(Saved entries)

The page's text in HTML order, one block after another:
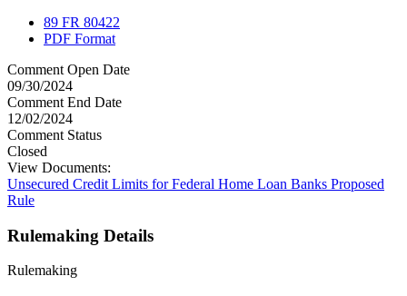
89 FR 80422
PDF Format
Comment Open Date
09/30/2024
Comment End Date
12/02/2024
Comment Status
Closed
View Documents:
Unsecured Credit Limits for Federal Home Loan Banks Proposed
Rule
Rulemaking Details
Rulemaking
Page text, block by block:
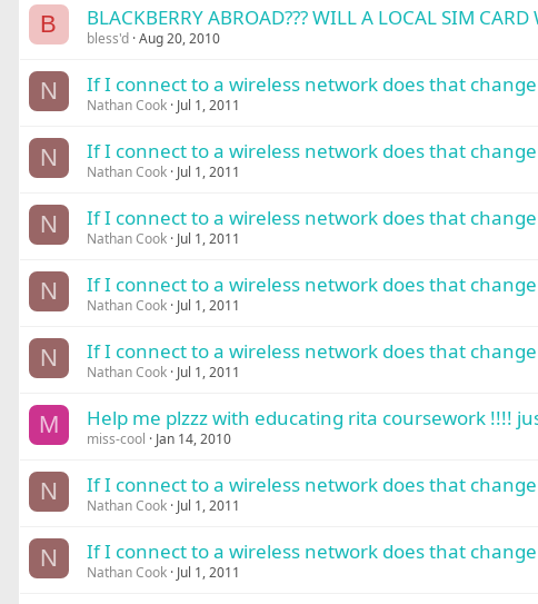
B BLACKBERRY ABROAD??? WILL A LOCAL SIM
bless'd Aug 20, 2010
N If I connect to a wireless network does that
Nathan Cook Jul 1, 2011
N If I connect to a wireless network does that
Nathan Cook Jul 1, 2011
N If I connect to a wireless network does that
Nathan Cook Jul 1, 2011
N If I connect to a wireless network does that
Nathan Cook Jul 1, 2011
N If I connect to a wireless network does that
Nathan Cook Jul 1, 2011
M Help me plzzz with educating rita coursework !!!!
miss-cool Jan 14, 2010
N If I connect to a wireless network does that
Nathan Cook Jul 1, 2011
N If I connect to a wireless network does that
Nathan Cook Jul 1, 2011
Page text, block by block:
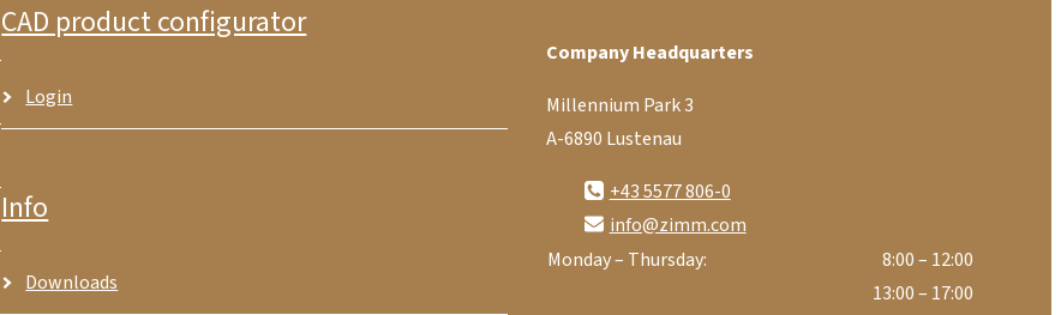
CAD product configurator
Login
Info
Downloads
Company Headquarters
Millennium Park 3
A-6890 Lustenau
+43 5577 806-0
info@zimm.com
Monday – Thursday:
8:00 – 12:00
13:00 – 17:00

YOUR TASK: Every line above that holds "Comment" should be copied out.

EXPECTED ANSWER:
Comment Open Date
Comment End Date
Comment Status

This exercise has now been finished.